Consider x(t) is 1. y(t) must be 0. So we want to drive y^(t) towards 0. We can make this happen by setting e to a sufficiently negative number (say -1) and forcing h(t) to be close to 1. One way to get the desired h(t) is to force z(t) to be close to 1 and set c to a sufficiently positive number and d such that c+d is sufficiently positive. We can force z(t) to be close to 1 by setting a to be a sufficiently positive number and b such that a+b is sufficiently positive.
This prescription operates as if
If x(t) is 1
Set hnew(t) to close to 1.
Reset h(t) to hnew(t)
Drive y^(t) towards 0 by setting e sufficiently negative
The case x(t) is 0 is more involved as y(t) depends on the recent past values of x. Let’s explain it in the following setting:
Time … t t+1 t+2 t+3
x … 1 0 0 0
y … 0 0 0 1
hnew … 1 D=tanh(d) D D
z … 1 ½ ½ ½
h … 1 ½(1+D) ½(h(t+1)+D) ½(h(t+2)+D)h^ … >>0 >>0 >>0 <<0y^ … → 0 → 0 → 0 → 1
There is a lot in here! So let’s walk through it row by row.

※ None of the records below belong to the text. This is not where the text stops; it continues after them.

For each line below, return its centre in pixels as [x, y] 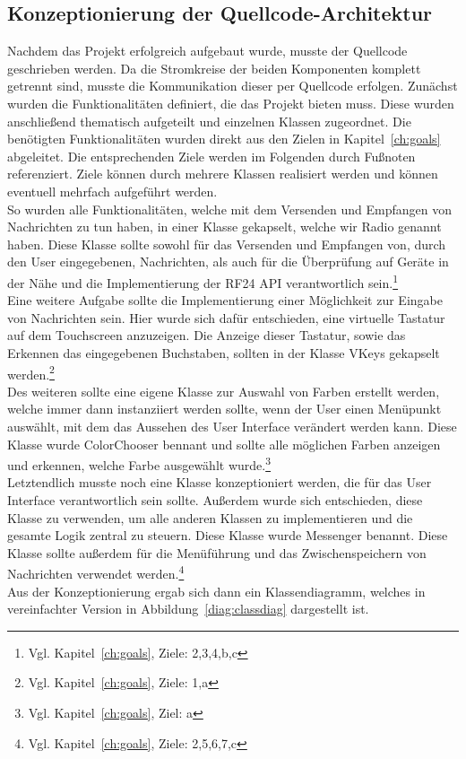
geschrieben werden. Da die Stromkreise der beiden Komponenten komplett [214, 68]
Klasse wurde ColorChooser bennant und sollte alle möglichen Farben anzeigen [224, 444]
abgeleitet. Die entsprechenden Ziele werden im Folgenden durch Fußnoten [211, 156]
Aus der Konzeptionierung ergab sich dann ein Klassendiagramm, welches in [216, 591]
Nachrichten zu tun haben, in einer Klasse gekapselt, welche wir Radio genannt [224, 227]
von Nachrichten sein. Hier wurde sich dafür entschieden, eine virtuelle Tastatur [226, 317]
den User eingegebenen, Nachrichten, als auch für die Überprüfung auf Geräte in [228, 262]
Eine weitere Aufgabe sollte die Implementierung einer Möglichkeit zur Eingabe [225, 300]
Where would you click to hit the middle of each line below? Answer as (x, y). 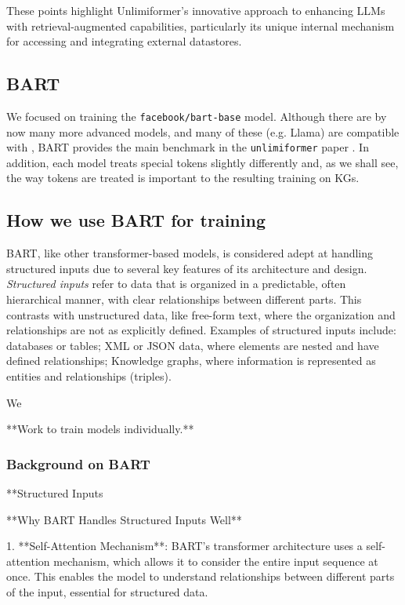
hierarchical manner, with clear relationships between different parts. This (184, 299)
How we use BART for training (136, 220)
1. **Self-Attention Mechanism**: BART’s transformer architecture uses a (184, 546)
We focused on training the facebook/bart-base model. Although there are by (197, 116)
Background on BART (78, 463)
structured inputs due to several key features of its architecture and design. (187, 268)
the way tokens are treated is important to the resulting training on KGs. (183, 178)
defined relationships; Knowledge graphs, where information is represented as (191, 361)
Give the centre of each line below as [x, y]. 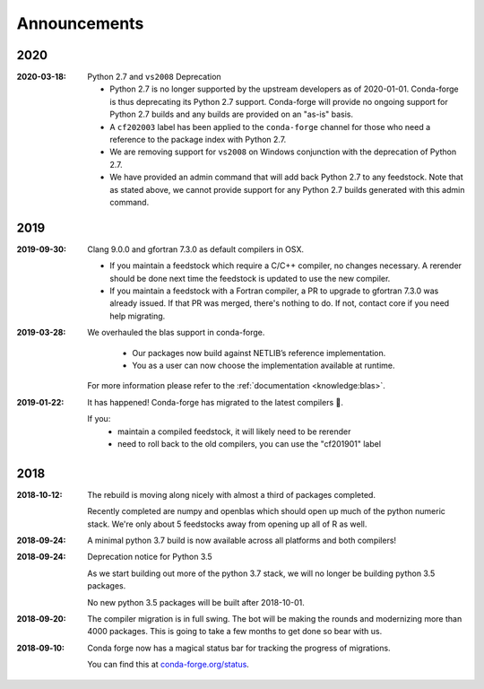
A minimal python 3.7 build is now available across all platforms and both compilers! [242, 541]
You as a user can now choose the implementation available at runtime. [264, 365]
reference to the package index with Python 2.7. [198, 140]
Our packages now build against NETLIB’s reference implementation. [259, 353]
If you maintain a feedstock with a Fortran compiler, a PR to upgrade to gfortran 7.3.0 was [274, 291]
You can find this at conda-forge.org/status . [169, 665]
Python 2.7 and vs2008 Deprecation [154, 77]
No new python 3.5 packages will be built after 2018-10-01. [196, 602]
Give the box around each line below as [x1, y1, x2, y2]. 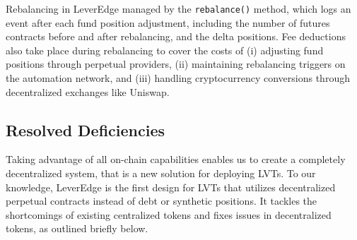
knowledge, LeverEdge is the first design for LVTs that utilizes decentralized [6, 179, 336, 194]
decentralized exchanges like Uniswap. [6, 84, 170, 99]
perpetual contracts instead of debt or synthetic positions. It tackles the [6, 193, 317, 208]
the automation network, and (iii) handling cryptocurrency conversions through [6, 71, 350, 85]
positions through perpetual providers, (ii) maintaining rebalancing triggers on [6, 56, 346, 71]
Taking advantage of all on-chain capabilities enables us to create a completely [6, 152, 346, 167]
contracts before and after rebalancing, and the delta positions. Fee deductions [6, 29, 346, 44]
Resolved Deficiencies [6, 119, 165, 140]

We are looking at the situation when processing the last 4 bits of the input x = …1000 in sequence. The corresponding target is y = …0001. We assume that the parameters of the RNN have been somehow chosen just right (or learned) as surfaced below. (These have to be consistent with the settings we used when x(t) was 1, of course.) In short, we are describing the behavior of a fixed network in this situation.
Now look at hnew. When x(t) is 1, we have already discussed that hnew(t) should approach 1. When x(t) is 0, hnew(t) equals tanh(cx(t)+d)=tanh(d). We are calling this D.
Next look at z. When x(t) is 1, we already discussed that z(t) should approach 1. When x(t) is 0, since we want to remember the past, let’s set z(t) to approximately ½. For this, we just need to set b to 0. This can be achieved without unlearning the z(t) that works when x(t) is 1.
For the remaining rows, let’s start from the last row and work our way in. In the y^ row, we describe what we want, given the y targets. Given that we have fixed e to a sufficiently negative number, this gives us what we want from our states. We call them h^.
So now all that remains is to show that h can be made to match up with h^. First let’s zoom into these two rows and while at it also transform h to a more convenient form
h … 1 ½ + ½D ¼ + ¼D + ½D ⅛ + ⅛ D + ¼ D + ½ D
h^ … >> 0 >> 0 >> 0 << 0
It can be seen that choosing D such that -⅓ < D < -1/7 will meet the desiderata. It’s easy to find d such that tanh(d) is in this range.
The prescription for the case x(t) = 0 may be summarized as
If x(t) is 0
Set hnew(t) to be slightly negative.
Set h(t) as average of h(t-1) and hnew(t)
So as 0s that follow a 1 are seen, h(t) keeps dropping. If enough 0s are seen, h(t) becomes negative.
Summary
In this post, we discussed recurrent neural networks with and without an explicit ‘forget’ mechanism. We discussed it in the context of a simply-described prediction problem which the simpler RNN is incapable of solving. The RNN with the ‘forget’ mechanism is able to solve this problem.
This post will be useful to readers who’d like to understand how simple RNNs work, how an enhanced version with a forgetting mechanism works (GRU in particular), and how the latter improves upon the former.